┌────────

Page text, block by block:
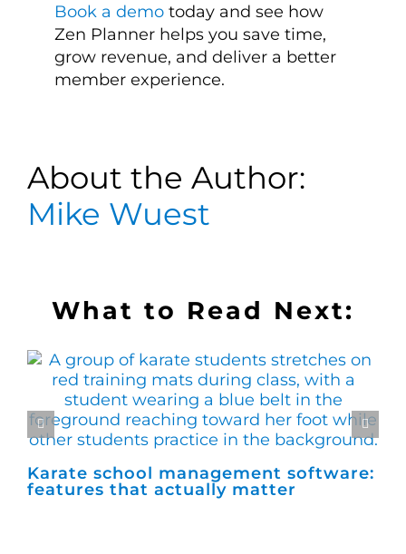
Book a demotoday and see how
Zen Planner helps you save time,
grow revenue, and deliver a better
member experience.
About the Author:
Mike Wuest
What to Read Next:
Karate school management software:
features that actually matter
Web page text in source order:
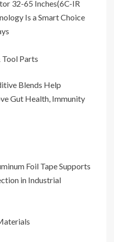
32-65 Inches(6C-IR
Is a Smart Choice
Parts
Blends Help
Gut Health, Immunity
Foil Tape Supports
in Industrial

└────────

**Description of the task:** From the first line to the last, copy the listing above exactly and leave out the images.

**Task solution:**
Page text, block by block:
Book a demotoday and see how
Zen Planner helps you save time,
grow revenue, and deliver a better
member experience.
About the Author:
Mike Wuest
What to Read Next:
Karate school management software:
features that actually matter
Web page text in source order:
32-65 Inches(6C-IR
Is a Smart Choice
Parts
Blends Help
Gut Health, Immunity
Foil Tape Supports
in Industrial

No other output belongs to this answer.